# What About Baguio City?



## rpmorley (Oct 30, 2012)

What do you want to know about Baguio? I maintain a residence there even though I only visit twice a year.


----------



## Pheonix (Aug 7, 2013)

rpmorley said:


> What do you want to know about Baguio? I maintain a residence there even though I only visit twice a year.


I was mainly asking about the common local foods.
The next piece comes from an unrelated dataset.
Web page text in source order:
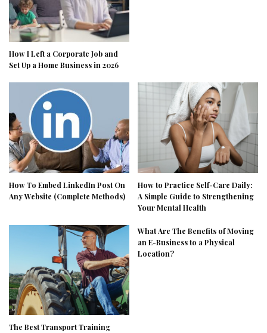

To put it bluntly, I'm hoping to find someone or hire someone that would do the cooking, since my ability to cook has been hampered lately, and I'm don't know how to fix many of the local foods I liked so much. I've never been able to cook rice that wasn't either crunchy or mush. And the only local food I can really cook myself is odobo. Lynn made excellent lumpia and pansit. Though the only lumpia she ever made was cheese lumpia. I don't really want to depend on restaurants for my food.

From what I read, my limited income would make living in the main city unlikely, so I would also like to know average costs for rent, utilities, meds, etc. for the outlying areas, preferably within easy jeepnee range of some of the main city areas.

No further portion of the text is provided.